(WHAT TO PRODUCE)
Copy out each line of the listing below where the string "pernah" appears.

(RECORDS FOR THE EXERCISE)
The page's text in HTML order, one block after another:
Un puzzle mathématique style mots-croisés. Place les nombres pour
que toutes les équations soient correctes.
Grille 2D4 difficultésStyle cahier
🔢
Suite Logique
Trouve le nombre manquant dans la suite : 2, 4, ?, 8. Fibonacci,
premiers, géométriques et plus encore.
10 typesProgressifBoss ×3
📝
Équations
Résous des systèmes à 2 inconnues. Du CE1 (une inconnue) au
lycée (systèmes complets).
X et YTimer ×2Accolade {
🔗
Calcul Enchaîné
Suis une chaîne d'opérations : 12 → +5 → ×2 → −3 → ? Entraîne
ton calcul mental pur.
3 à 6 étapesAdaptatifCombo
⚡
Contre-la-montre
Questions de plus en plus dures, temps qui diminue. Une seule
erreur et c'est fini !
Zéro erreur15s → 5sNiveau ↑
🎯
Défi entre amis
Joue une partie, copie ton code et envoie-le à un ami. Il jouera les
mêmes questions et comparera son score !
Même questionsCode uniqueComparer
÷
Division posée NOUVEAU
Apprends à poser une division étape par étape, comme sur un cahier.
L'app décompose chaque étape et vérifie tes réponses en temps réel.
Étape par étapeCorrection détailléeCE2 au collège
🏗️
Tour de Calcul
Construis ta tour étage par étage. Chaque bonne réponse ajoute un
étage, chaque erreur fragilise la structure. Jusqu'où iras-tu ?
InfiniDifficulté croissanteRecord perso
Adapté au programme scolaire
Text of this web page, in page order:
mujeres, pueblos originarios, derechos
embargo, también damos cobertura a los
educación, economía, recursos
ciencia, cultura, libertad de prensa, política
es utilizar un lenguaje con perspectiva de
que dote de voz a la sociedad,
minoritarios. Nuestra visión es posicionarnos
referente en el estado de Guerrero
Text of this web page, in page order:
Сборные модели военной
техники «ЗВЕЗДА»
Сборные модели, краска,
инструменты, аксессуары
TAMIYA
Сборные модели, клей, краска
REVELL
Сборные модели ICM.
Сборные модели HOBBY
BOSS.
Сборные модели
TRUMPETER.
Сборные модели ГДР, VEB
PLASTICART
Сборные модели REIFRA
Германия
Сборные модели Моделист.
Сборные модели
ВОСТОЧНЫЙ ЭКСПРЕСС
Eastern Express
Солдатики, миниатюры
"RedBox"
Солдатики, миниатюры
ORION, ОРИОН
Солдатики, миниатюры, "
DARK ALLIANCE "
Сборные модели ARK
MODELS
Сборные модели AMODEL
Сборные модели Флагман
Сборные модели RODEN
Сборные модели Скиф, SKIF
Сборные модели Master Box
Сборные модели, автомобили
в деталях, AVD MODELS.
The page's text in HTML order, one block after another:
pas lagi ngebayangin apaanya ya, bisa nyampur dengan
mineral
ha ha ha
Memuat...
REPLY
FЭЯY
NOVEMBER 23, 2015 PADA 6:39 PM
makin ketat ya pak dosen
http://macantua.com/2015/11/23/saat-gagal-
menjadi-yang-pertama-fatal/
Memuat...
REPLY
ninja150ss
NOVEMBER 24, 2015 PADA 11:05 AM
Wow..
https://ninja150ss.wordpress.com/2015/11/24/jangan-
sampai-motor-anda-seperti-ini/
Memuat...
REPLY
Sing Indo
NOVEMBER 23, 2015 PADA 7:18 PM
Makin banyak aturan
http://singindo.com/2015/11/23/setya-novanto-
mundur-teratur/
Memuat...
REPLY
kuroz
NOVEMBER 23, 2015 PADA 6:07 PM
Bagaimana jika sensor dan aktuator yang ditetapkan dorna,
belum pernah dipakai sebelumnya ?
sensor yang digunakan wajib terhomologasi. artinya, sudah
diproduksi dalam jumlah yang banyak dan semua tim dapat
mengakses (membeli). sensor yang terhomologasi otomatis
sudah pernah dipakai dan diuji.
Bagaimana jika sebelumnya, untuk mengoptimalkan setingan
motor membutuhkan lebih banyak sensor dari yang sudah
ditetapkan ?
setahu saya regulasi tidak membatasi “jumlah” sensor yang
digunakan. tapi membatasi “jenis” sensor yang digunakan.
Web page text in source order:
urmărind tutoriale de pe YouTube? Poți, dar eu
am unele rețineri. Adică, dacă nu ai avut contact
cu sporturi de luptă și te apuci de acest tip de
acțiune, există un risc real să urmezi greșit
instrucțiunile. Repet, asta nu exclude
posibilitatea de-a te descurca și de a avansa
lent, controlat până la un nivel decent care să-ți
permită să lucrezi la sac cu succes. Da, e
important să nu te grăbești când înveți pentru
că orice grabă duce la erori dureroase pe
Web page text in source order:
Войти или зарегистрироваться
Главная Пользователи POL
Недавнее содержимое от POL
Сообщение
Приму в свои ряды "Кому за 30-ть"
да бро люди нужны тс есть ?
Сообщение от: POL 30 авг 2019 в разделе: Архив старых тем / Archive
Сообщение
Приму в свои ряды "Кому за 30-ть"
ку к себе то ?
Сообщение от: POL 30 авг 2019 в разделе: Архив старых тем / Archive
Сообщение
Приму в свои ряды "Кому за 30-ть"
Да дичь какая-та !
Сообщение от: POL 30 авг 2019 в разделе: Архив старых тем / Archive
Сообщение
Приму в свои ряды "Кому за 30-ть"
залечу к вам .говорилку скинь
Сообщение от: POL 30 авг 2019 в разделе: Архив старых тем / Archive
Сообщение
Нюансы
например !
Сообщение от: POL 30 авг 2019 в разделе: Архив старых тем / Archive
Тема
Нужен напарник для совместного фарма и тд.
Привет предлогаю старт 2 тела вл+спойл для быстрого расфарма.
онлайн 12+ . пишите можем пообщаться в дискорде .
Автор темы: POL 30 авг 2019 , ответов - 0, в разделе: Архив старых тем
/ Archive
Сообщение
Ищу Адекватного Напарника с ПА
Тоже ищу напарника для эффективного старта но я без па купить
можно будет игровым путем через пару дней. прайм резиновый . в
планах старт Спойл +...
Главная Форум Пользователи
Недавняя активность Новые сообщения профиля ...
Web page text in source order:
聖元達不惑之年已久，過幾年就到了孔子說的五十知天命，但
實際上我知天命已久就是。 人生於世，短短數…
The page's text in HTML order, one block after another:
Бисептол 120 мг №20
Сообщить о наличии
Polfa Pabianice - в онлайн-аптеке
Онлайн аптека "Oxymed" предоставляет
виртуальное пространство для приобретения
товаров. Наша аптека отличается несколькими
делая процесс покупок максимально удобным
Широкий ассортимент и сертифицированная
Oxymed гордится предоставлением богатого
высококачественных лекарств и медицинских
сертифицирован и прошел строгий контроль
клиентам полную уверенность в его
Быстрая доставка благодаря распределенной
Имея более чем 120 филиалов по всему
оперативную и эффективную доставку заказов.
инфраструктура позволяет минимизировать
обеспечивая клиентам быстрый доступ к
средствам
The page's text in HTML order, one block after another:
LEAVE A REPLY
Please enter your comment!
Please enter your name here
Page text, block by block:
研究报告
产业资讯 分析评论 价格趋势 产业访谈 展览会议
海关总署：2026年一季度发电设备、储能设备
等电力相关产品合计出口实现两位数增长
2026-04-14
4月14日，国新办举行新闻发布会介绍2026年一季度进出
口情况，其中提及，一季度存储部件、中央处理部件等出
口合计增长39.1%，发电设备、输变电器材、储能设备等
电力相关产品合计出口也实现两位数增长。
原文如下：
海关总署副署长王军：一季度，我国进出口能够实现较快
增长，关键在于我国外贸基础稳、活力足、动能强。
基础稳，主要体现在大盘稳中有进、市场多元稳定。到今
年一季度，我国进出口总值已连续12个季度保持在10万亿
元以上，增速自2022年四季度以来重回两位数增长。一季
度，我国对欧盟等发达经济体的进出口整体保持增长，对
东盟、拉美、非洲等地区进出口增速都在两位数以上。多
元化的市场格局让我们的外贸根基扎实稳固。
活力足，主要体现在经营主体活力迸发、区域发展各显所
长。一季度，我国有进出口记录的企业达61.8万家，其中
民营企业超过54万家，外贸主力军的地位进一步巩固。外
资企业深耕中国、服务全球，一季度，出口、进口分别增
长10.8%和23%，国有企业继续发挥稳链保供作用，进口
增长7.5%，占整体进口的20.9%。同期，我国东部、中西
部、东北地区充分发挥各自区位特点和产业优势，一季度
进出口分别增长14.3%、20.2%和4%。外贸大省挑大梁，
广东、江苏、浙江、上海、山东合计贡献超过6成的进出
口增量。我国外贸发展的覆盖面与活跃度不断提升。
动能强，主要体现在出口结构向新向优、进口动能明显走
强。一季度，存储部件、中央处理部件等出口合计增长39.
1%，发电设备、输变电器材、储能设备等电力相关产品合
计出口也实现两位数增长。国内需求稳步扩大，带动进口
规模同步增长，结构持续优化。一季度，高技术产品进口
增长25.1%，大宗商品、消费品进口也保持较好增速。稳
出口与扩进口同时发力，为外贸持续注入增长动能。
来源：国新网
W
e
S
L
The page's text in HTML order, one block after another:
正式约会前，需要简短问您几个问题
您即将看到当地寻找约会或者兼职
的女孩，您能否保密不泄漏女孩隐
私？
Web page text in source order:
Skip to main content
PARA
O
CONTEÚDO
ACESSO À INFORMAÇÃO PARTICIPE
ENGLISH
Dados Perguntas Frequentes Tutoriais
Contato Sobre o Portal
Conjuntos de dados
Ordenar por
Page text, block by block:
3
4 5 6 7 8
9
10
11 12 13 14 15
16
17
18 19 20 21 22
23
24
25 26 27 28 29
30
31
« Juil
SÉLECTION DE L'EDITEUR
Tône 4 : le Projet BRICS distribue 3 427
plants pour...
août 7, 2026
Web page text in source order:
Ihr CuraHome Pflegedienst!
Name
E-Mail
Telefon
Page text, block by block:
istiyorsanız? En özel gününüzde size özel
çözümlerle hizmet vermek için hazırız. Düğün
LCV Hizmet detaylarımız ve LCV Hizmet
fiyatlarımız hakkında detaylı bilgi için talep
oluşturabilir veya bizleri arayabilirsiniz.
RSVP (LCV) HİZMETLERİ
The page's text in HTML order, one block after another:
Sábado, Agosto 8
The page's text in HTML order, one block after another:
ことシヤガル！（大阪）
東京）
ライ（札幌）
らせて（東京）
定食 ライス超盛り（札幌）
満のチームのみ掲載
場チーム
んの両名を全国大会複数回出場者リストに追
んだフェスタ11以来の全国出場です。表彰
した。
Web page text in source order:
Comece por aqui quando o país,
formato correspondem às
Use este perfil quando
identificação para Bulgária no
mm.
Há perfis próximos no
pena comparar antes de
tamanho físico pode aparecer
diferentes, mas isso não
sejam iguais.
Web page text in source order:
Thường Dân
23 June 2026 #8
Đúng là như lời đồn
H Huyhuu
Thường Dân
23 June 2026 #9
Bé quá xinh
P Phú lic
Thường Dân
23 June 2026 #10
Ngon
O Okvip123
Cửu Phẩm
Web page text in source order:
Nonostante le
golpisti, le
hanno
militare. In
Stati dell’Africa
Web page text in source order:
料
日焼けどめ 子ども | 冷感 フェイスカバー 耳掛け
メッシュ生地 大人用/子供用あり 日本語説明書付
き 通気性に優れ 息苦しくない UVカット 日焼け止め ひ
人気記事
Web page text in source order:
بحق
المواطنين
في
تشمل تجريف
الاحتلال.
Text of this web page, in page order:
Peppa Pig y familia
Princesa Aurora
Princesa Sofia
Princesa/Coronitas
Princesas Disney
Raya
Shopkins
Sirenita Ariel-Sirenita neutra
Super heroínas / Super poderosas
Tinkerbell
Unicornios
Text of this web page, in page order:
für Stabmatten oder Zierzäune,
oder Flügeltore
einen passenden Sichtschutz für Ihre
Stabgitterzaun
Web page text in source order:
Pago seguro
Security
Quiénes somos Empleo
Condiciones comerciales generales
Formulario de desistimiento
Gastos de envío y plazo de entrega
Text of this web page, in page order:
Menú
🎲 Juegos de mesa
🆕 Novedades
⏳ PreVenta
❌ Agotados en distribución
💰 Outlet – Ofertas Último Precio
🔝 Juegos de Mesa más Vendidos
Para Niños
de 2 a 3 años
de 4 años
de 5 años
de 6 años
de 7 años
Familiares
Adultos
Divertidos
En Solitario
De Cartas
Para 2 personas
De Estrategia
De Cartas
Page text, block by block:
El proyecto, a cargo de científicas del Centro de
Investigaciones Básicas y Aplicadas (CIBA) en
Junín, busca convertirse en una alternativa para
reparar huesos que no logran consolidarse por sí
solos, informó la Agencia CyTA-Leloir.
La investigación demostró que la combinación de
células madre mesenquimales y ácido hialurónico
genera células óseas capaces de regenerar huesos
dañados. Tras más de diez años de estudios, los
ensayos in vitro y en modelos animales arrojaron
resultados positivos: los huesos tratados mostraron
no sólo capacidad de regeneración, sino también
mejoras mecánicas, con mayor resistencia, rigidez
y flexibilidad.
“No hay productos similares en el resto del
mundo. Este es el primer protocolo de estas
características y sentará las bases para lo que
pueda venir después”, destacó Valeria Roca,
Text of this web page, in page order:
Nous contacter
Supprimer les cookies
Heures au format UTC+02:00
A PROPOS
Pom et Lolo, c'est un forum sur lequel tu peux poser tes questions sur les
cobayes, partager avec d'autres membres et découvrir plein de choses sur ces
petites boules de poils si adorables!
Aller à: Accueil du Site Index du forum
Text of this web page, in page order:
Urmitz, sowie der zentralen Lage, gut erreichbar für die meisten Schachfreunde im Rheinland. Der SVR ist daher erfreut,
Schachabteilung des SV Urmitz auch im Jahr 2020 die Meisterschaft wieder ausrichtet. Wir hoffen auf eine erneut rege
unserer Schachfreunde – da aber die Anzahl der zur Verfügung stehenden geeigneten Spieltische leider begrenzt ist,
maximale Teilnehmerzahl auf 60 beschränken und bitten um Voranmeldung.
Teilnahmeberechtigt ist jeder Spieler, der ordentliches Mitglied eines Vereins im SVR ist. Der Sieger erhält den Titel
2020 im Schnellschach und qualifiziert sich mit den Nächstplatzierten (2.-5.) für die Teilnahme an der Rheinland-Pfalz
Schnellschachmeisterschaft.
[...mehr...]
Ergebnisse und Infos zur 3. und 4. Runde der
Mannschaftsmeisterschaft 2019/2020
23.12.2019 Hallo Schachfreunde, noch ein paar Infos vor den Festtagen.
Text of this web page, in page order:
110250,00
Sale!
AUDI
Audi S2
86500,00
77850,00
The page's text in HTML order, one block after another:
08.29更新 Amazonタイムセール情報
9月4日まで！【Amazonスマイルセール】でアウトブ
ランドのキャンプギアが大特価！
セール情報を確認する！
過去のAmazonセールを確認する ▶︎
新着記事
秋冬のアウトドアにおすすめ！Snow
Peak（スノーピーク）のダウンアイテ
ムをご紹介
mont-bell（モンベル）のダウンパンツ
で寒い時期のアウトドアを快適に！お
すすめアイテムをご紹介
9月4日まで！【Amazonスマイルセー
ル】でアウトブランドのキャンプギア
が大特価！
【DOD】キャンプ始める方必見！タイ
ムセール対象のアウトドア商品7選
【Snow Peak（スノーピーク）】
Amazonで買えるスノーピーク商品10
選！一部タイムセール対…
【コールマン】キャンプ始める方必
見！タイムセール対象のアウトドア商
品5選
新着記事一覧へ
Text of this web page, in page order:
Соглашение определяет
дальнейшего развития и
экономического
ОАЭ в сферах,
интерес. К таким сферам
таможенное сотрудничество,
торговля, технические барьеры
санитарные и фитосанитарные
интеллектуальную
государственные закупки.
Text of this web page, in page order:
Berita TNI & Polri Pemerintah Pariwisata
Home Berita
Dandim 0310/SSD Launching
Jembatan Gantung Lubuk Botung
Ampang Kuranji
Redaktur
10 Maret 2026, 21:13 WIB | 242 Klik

(TASK OUTPUT)
belum pernah dipakai sebelumnya ?
sudah pernah dipakai dan diuji.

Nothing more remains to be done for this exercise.